Ekonomik sürdürülebilirlik ulusal gelirin artmasını gerekli kılmakta, finansal sürdürülebilirlik ise ülkenin sağlık için ayırdığı parayı sağlayabilmesine bağlı kalmaktadır.

Sağlığın finansmanı dendiğinde ise çok seçenek bulunmamaktadır. Finansman ya kamusal olacak ve vergilerden veya kamusal bir sigorta sisteminden sağlanacak ya da özel olacak ve özel sağlık sigortalarından, tıbbi tasarruf fonlarından veya cepten harcamalar ile karşılanacaktır. Türkiye’de sağlığın finansmanı ağırlıklı olarak bir kamu sigorta sistemi olan Sosyal Güvenlik Kurumu (SGK) üzerinden sağlanmaktadır. DSÖ 2009 sağlık istatistikleri raporunda Türkiye’nin tüm sağlık harcamalarının yüzde 72’sinin kamudan karşılandığı, yüzde 28’inin ise cepten harcamalarla karşılandığı belirtilmektedir.

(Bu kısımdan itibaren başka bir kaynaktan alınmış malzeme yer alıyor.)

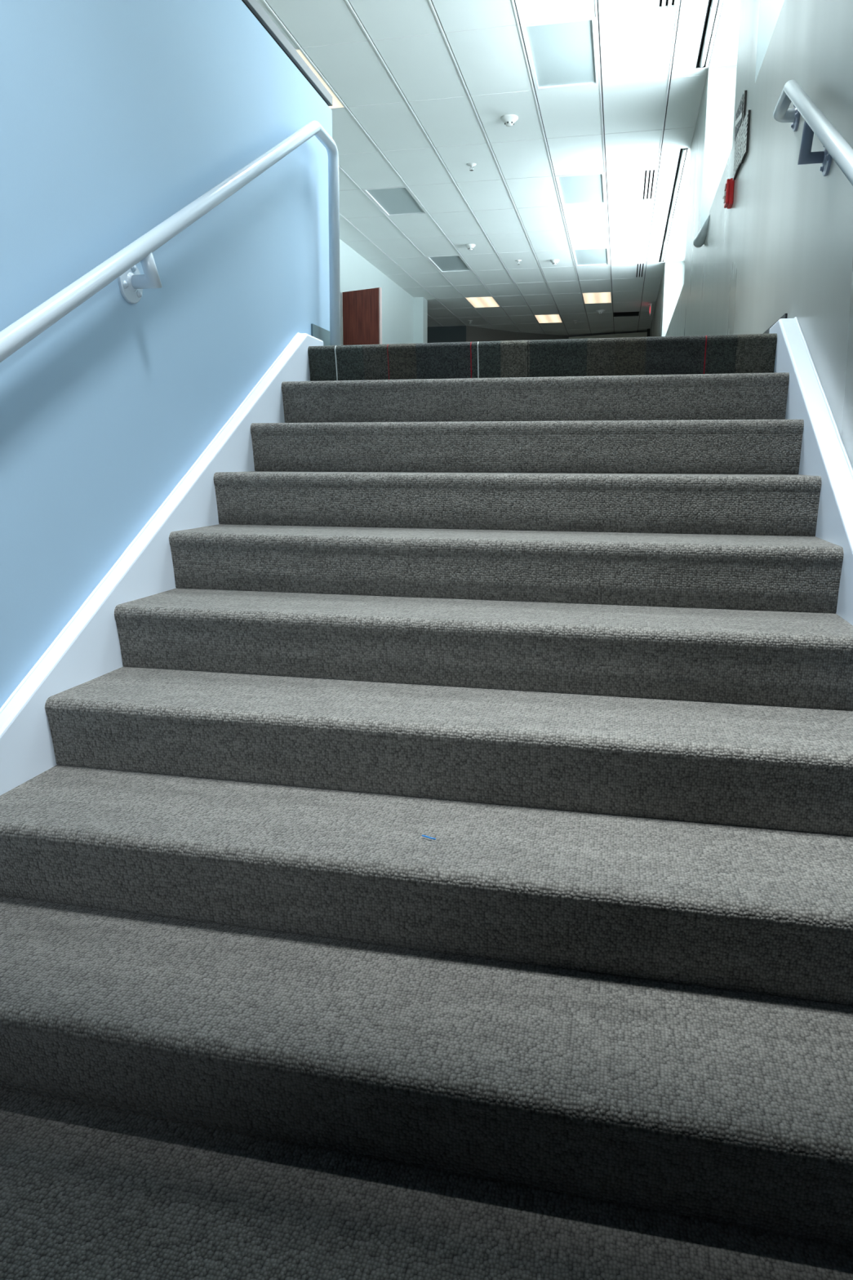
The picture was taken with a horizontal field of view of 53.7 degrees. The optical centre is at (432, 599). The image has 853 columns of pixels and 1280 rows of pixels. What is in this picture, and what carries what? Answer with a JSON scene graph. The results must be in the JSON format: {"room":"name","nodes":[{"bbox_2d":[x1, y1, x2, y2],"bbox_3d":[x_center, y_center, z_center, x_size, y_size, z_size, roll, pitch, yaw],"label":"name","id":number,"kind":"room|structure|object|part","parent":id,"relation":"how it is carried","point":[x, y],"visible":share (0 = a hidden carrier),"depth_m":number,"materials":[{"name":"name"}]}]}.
{"room":"office building stairwell","nodes":[
{"label":"office building stairwell","id":0,"kind":"room"},
{"bbox_2d":[0,0,333,707],"bbox_3d":[-1.191,-0.383,1.170,0.149,2.924,6.097,2,10,12],"label":"wall","id":1,"kind":"structure","parent":0,"point":[117,116],"depth_m":2.33,"materials":[{"name":"blue paint"}]},
{"bbox_2d":[0,332,323,795],"bbox_3d":[-0.828,-0.058,2.468,0.047,1.760,2.957,2,10,12],"label":"baseboard","id":2,"kind":"structure","parent":1,"relation":"attached to","point":[87,648],"depth_m":2.32,"materials":[{"name":"white paint"}]},
{"bbox_2d":[0,120,340,362],"bbox_3d":[-0.913,-0.529,1.862,0.098,2.322,4.219,2,10,12],"label":"handrail","id":3,"kind":"object","parent":1,"relation":"attached to","point":[122,266],"visible":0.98,"depth_m":2.34,"materials":[{"name":"white metal"}]},
{"bbox_2d":[311,324,329,346],"bbox_3d":[-0.498,-1.182,3.874,0.008,0.115,0.328,2,10,12],"label":"trim","id":4,"kind":"structure","parent":1,"relation":"attached to","point":[317,331],"depth_m":3.81,"materials":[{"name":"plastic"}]},
{"bbox_2d":[339,239,427,345],"bbox_3d":[-3.520,-4.040,12.560,4.120,2.970,12.900,2,10,12],"label":"wall","id":5,"kind":"structure","parent":0,"point":[404,316],"depth_m":15.93,"materials":[{"name":"paint"}]},
{"bbox_2d":[342,287,382,345],"bbox_3d":[-1.122,-3.746,13.234,0.730,2.134,0.114,6,11,31],"label":"door leaf","id":6,"kind":"structure","parent":5,"relation":"in","point":[362,308],"depth_m":13.11,"materials":[{"name":"brown wood"}]},
{"bbox_2d":[0,1088,852,1279],"bbox_3d":[-0.469,1.226,-0.212,1.977,0.200,3.236,2,10,12],"label":"floor","id":7,"kind":"structure","parent":0,"point":[87,1192],"depth_m":1.21,"materials":[{"name":"grey carpet"}]},
{"bbox_2d":[0,333,852,1246],"bbox_3d":[0.187,-0.027,2.634,1.868,1.758,3.000,2,10,12],"label":"staircase","id":8,"kind":"structure","parent":7,"relation":"on","point":[560,615],"depth_m":1.72,"materials":[{"name":"carpet"}]},
{"bbox_2d":[422,835,435,839],"bbox_3d":[-0.008,0.466,1.647,0.031,0.004,0.005,5,11,29],"label":"scrap","id":9,"kind":"object","parent":8,"relation":"on","point":[430,837],"visible":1,"depth_m":1.64,"materials":[{"name":"blue"}]},
{"bbox_2d":[426,325,466,342],"bbox_3d":[-1.246,-5.620,22.247,4.340,2.970,0.250,2,10,12],"label":"wall","id":10,"kind":"structure","parent":0,"point":[451,333],"depth_m":21.57,"materials":[{"name":"stone"}]},
{"bbox_2d":[256,0,709,336],"bbox_3d":[-1.148,-5.424,11.234,9.510,0.256,27.100,2,10,12],"label":"ceiling","id":11,"kind":"structure","parent":0,"point":[424,87],"depth_m":9.13,"materials":[{"name":"tile"}]},
{"bbox_2d":[295,48,345,109],"bbox_3d":[-1.269,-4.729,7.702,0.586,0.022,1.211,2,10,12],"label":"recessed light","id":12,"kind":"object","parent":11,"relation":"in","point":[337,104],"visible":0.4,"depth_m":7.71,"materials":[{"name":"white plastic"}]},
{"bbox_2d":[362,186,427,216],"bbox_3d":[-0.482,-5.304,11.227,0.586,0.023,1.211,2,10,12],"label":"recessed light","id":13,"kind":"object","parent":11,"relation":"in","point":[395,201],"visible":1,"depth_m":11.24,"materials":[{"name":"white metal"}]},
{"bbox_2d":[426,255,471,272],"bbox_3d":[0.304,-5.879,14.752,0.586,0.023,1.211,2,10,12],"label":"ceiling vent","id":14,"kind":"object","parent":11,"relation":"in","point":[446,264],"visible":1,"depth_m":14.80,"materials":[{"name":"white metal"}]},
{"bbox_2d":[466,244,475,250],"bbox_3d":[0.604,-5.620,13.457,0.158,0.077,0.158,2,10,12],"label":"smoke detector","id":15,"kind":"object","parent":11,"relation":"attached to","point":[470,246],"visible":1,"depth_m":13.41,"materials":[{"name":"white plastic"}]},
{"bbox_2d":[466,162,475,170],"bbox_3d":[0.452,-5.027,9.800,0.110,0.065,0.110,2,10,12],"label":"sprinkler head","id":16,"kind":"object","parent":11,"relation":"attached to","point":[470,164],"visible":1,"depth_m":9.78},
{"bbox_2d":[465,296,499,307],"bbox_3d":[1.091,-6.454,18.278,0.586,0.022,1.211,2,10,12],"label":"recessed light","id":17,"kind":"object","parent":11,"relation":"in","point":[489,301],"visible":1,"depth_m":18.29,"materials":[{"name":"white metal"}]},
{"bbox_2d":[500,114,518,126],"bbox_3d":[0.771,-4.802,8.469,0.176,0.077,0.176,2,10,12],"label":"smoke detector","id":18,"kind":"object","parent":11,"relation":"attached to","point":[508,120],"visible":1,"depth_m":8.43,"materials":[{"name":"white plastic"}]},
{"bbox_2d":[534,314,562,323],"bbox_3d":[2.806,-6.791,20.370,0.586,0.022,1.211,2,10,12],"label":"recessed light","id":19,"kind":"object","parent":11,"relation":"in","point":[548,318],"visible":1,"depth_m":20.37,"materials":[{"name":"white metal"}]},
{"bbox_2d":[550,258,559,265],"bbox_3d":[2.095,-5.777,14.447,0.158,0.077,0.158,2,10,12],"label":"smoke detector","id":20,"kind":"object","parent":11,"relation":"attached to","point":[554,261],"visible":1,"depth_m":14.41,"materials":[{"name":"white plastic"}]},
{"bbox_2d":[520,17,599,90],"bbox_3d":[1.112,-4.637,7.185,0.586,0.023,1.211,2,10,12],"label":"recessed light","id":21,"kind":"object","parent":11,"relation":"in","point":[563,54],"visible":1,"depth_m":7.15,"materials":[{"name":"white metal"}]},
{"bbox_2d":[555,173,606,205],"bbox_3d":[1.899,-5.212,10.711,0.586,0.023,1.211,2,10,12],"label":"recessed light","id":22,"kind":"object","parent":11,"relation":"in","point":[586,188],"visible":1,"depth_m":10.71,"materials":[{"name":"white metal"}]},
{"bbox_2d":[572,248,609,266],"bbox_3d":[2.686,-5.787,14.236,0.586,0.023,1.211,2,10,12],"label":"recessed light","id":23,"kind":"object","parent":11,"relation":"in","point":[597,256],"visible":1,"depth_m":14.25,"materials":[{"name":"white metal"}]},
{"bbox_2d":[582,292,611,303],"bbox_3d":[3.473,-6.362,17.762,0.586,0.022,1.211,2,10,12],"label":"recessed light","id":24,"kind":"object","parent":11,"relation":"in","point":[594,297],"visible":1,"depth_m":17.72,"materials":[{"name":"white metal"}]},
{"bbox_2d":[595,309,605,314],"bbox_3d":[3.838,-6.554,19.223,0.211,0.077,0.211,2,10,12],"label":"smoke detector","id":25,"kind":"object","parent":11,"relation":"attached to","point":[599,311],"visible":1,"depth_m":19.17,"materials":[{"name":"white plastic"}]},
{"bbox_2d":[613,311,639,316],"bbox_3d":[4.527,-6.675,19.692,0.586,0.021,0.604,2,10,12],"label":"ceiling vent","id":26,"kind":"object","parent":11,"relation":"in","point":[620,313],"visible":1,"depth_m":19.71,"materials":[{"name":"metal"}]},
{"bbox_2d":[635,263,645,278],"bbox_3d":[3.750,-5.948,15.237,0.162,0.021,1.211,2,10,12],"label":"ceiling vent","id":27,"kind":"object","parent":11,"relation":"in","point":[640,268],"visible":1,"depth_m":15.26,"materials":[{"name":"white metal"}]},
{"bbox_2d":[640,168,657,200],"bbox_3d":[2.701,-5.181,10.537,0.162,0.021,1.211,2,10,12],"label":"ceiling vent","id":28,"kind":"object","parent":11,"relation":"in","point":[649,176],"visible":1,"depth_m":10.52,"materials":[{"name":"white metal"}]},
{"bbox_2d":[648,303,653,315],"bbox_3d":[4.773,-6.340,18.426,0.120,0.235,0.300,2,10,12],"label":"exit sign","id":29,"kind":"object","parent":11,"relation":"hanging from","point":[651,304],"visible":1,"depth_m":18.33,"materials":[{"name":"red plastic"}]},
{"bbox_2d":[655,0,678,10],"bbox_3d":[1.652,-4.415,5.836,0.162,0.021,1.211,2,10,12],"label":"ceiling vent","id":30,"kind":"object","parent":11,"relation":"in","point":[660,4],"visible":1,"depth_m":6.37,"materials":[{"name":"white metal"}]},
{"bbox_2d":[658,147,690,262],"bbox_3d":[3.372,-5.439,11.898,0.105,0.112,5.470,2,10,12],"label":"lamp","id":31,"kind":"object","parent":11,"relation":"attached to","point":[684,153],"visible":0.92,"depth_m":11.09,"materials":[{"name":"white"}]},
{"bbox_2d":[696,0,723,68],"bbox_3d":[1.827,-4.310,4.973,0.105,0.112,4.960,2,10,12],"label":"lamp","id":32,"kind":"object","parent":11,"relation":"attached to","point":[714,6],"visible":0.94,"depth_m":6.79,"materials":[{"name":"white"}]},
{"bbox_3d":[1.865,-4.311,4.964,0.026,0.106,4.960,2,10,12],"label":"trim","id":33,"kind":"part","parent":32,"relation":"part of","materials":[{"name":"white metal"}]},
{"bbox_2d":[466,325,573,342],"bbox_3d":[2.962,-5.689,22.749,3.660,2.970,3.050,2,10,12],"label":"wall","id":34,"kind":"structure","parent":0,"point":[473,334],"depth_m":22.16,"materials":[{"name":"beige paint"}]},
{"bbox_2d":[568,332,647,338],"bbox_3d":[4.675,-5.659,22.785,2.171,2.870,0.193,5,10,27],"label":"wall","id":35,"kind":"structure","parent":0,"point":[636,334],"depth_m":22.35,"materials":[{"name":"paint"}]},
{"bbox_2d":[649,0,852,468],"bbox_3d":[3.279,-2.942,10.651,0.428,4.938,27.100,2,10,12],"label":"wall","id":36,"kind":"structure","parent":0,"point":[784,245],"depth_m":3.88,"materials":[{"name":"grey paint"}]},
{"bbox_2d":[647,328,650,337],"bbox_3d":[5.640,-5.598,22.244,0.072,2.930,0.300,2,10,12],"label":"trim","id":37,"kind":"structure","parent":36,"relation":"attached to","point":[648,330],"depth_m":21.88,"materials":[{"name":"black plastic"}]},
{"bbox_2d":[693,213,710,248],"bbox_3d":[2.258,-3.047,6.954,0.088,0.169,0.490,1,9,3],"label":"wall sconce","id":38,"kind":"object","parent":36,"relation":"attached to","point":[699,241],"visible":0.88,"depth_m":7.00,"materials":[{"name":"grey metal"}]},
{"bbox_2d":[723,177,734,208],"bbox_3d":[1.848,-2.534,5.263,0.055,0.150,0.110,2,10,12],"label":"fire alarm box","id":39,"kind":"object","parent":36,"relation":"attached to","point":[728,195],"visible":0.98,"depth_m":5.21,"materials":[{"name":"red metal"}]},
{"bbox_3d":[1.826,-2.512,5.271,0.011,0.060,0.074,2,10,12],"label":"pull handle","id":40,"kind":"part","parent":39,"relation":"part of","materials":[{"name":"white plastic"}]},
{"bbox_2d":[733,89,746,179],"bbox_3d":[1.809,-2.728,4.968,0.020,0.383,0.335,2,10,12],"label":"picture frame","id":41,"kind":"object","parent":36,"relation":"attached to","point":[741,112],"visible":0.98,"depth_m":4.92,"materials":[{"name":"black plastic"}]},
{"bbox_2d":[734,93,743,139],"bbox_3d":[1.800,-2.832,4.953,0.001,0.149,0.311,2,10,12],"label":"picture","id":42,"kind":"object","parent":41,"relation":"attached to","point":[740,114],"depth_m":4.92,"materials":[{"name":"white paper"}]},
{"bbox_2d":[740,109,751,164],"bbox_3d":[1.749,-2.584,4.711,0.018,0.215,0.210,2,10,12],"label":"paper notice","id":43,"kind":"object","parent":36,"relation":"attached to","point":[746,124],"visible":1,"depth_m":4.65,"materials":[{"name":"white paper"}]},
{"bbox_2d":[763,313,787,333],"bbox_3d":[3.688,-2.754,13.599,0.008,0.100,21.300,2,10,12],"label":"trim","id":44,"kind":"structure","parent":36,"relation":"attached to","point":[785,315],"depth_m":3.51,"materials":[{"name":"plastic"}]},
{"bbox_2d":[768,316,852,625],"bbox_3d":[1.051,0.014,2.061,0.066,1.760,2.957,2,10,12],"label":"baseboard","id":45,"kind":"structure","parent":36,"relation":"attached to","point":[824,454],"depth_m":2.47,"materials":[{"name":"white paint"}]},
{"bbox_2d":[773,80,852,186],"bbox_3d":[0.924,-0.463,1.471,0.098,2.330,4.236,2,10,12],"label":"handrail","id":46,"kind":"object","parent":36,"relation":"attached to","point":[836,147],"visible":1,"depth_m":2.69,"materials":[{"name":"white metal"}]}
]}

Ülkemizde cepten harcamalar katkı payları, özel sigorta primleri ve hastanelere direkt ödemeler gibi kalemlerden oluşmaktadır.

Kamu sağlık harcamaları tüm kamusal harcamaların yüzde 10’unu oluşturmaktadır. Buna karşılık ABD tüm kamu harcamalarının yüzde 19’unu, İngiltere ise yüzde 16’sını sağlığa ayırmaktadır.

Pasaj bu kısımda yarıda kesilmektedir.